Open science in autism research: A chat with Amy Pearson and Daniel Poole

The two psychologists share tips to help autism researchers adopt established methods and make their work more transparent and reproducible.

Researcher on path in space that leads to open, shared data network.
Illustration by Glenn Harvey

For more than a decade, open research has garnered broad support from the scientific community, including autism researchers. But few in the field regularly use established open science methods.

To help remedy this problem, a team of autism researchers in the United Kingdom shared some practical tips in an editorial published this month in Autism. Those tips grew out of an online workshop in 2021 that, in turn, sprung from a 2020 petition to facilitate transparency in the publication process, launched by editorial co-author Hannah Hobson, lecturer in psychology at the University of York. The group also has a website — called Open Autism Research — with resources for lab discussions and a link to an in-progress directory of open science autism researchers. 

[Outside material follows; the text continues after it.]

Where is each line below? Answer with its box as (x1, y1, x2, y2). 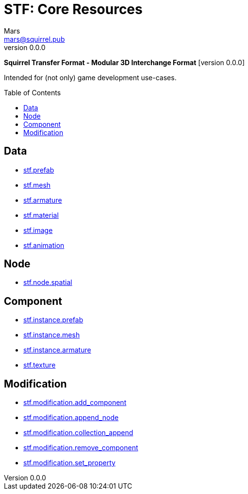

Spectrum spoke with two of the editorial’s co-authors about the current push for open autism science while Hobson is on leave. Daniel Poole, psychology research fellow at the University of Sheffield, and Amy Pearson, senior lecturer in psychology at the University of Sunderland, shared their thoughts about the challenges to implementing open science in the field and how to surmount them. 

This interview has been edited for length and clarity.

 Spectrum: What is open research?

Daniel Poole: Open research refers to a set of different techniques and methods, which are centered around improving reliability and transparency, making it more clear how we arrived at the conclusions we did so that others can check it.

S: Why is there a push for open science?

Amy Pearson: There have been issues, particularly in psychology, over the years where research that was widely accepted was found to replicate poorly. There’s been a drive to try to create more rigorous approaches to conducting research, developing theories and testing those theories.

S: What are some examples of open research methods that could apply to the autism field?

DP: There are different forms of what is called ‘pre-registration’: A researcher says what they are going to do before running a study. Ideally, this would be a sort of checklist of the planning methods and analysis that they are going to run. The gold standard now is what is called a ‘registered report.’ The pre-registration document is peer-reviewed and the work is accepted for publication before the research is conducted.

Another example is the use of open materials and sharing resources that are used in research. The researchers can see whether they are able to run the same analysis as the study authors. And there are additional benefits to sharing data: You can collect a large amount of data on autistic people and another researcher may be able to use that data without requiring autistic people to come in again to participate in a whole load of additional studies.

S: What are some of the challenges that have prevented a widespread embrace of open science in autism research?

AP: One is training; a lot of open science practice relies upon learning how to use and implement the methods — things such as learning different forms of data analysis or how to organize a code to make it accessible to someone else. A lot of researchers struggle with finding time to do that.

It’s also a challenge on the publishing side. There is quite a limited number of journals set up to receive the registered reports. Most autism journals don’t have the ability to do that right now.

S: Your editorial notes some of the difficulties involved with integrating qualitative research into an open science framework. How do you see qualitative research — which often relies on methods such as semi-structured interviews or focus groups — fitting in?

AP: A lot of the focus in open science has been around replication. That isn’t necessarily the goal for qualitative research. But I think there is space within the discussion around open science to talk about what we can do to share good practices in terms of research policies, even though we might not expect to find the same set of results every time we do something in qualitative research. We can be more transparent about the position we’re coming from: how we organized, coded and analyzed the data.

Another consideration is how participants feel about open science, and what their comfort is with having their data available. Many have felt harmed by past research and they don’t always trust researchers. They might be less inclined to participate in studies that make their data available.

S: How do you plan to address participants’ concerns over data sharing?

AP: My research looks at autistic masking and experiences of interpersonal victimization and stigma. I am transparent about our approach, telling participants the kind of data that will be available, and that any identifying data will be removed.

With the nature of our specific project and the things that we’re looking at, I wouldn’t feel comfortable with anyone just being able to access the data. We’ve also talked with the people who maintain the data in the U.K. data-sharing service about the different levels of access you can have to a dataset. We are setting ours so that if someone wants to request the data, they have to get in touch with us.

S: What are the next steps to move open science in autism research forward?

DP: Right now progress is on hold a bit because Hannah Hobson and Cathy Manning, another leader of the project and an autism researcher, are on leave. But one of the hopes is that the website on open autism research will become a go-to space for information and resources. I am also thinking about the adoption of registered reports in autism journals.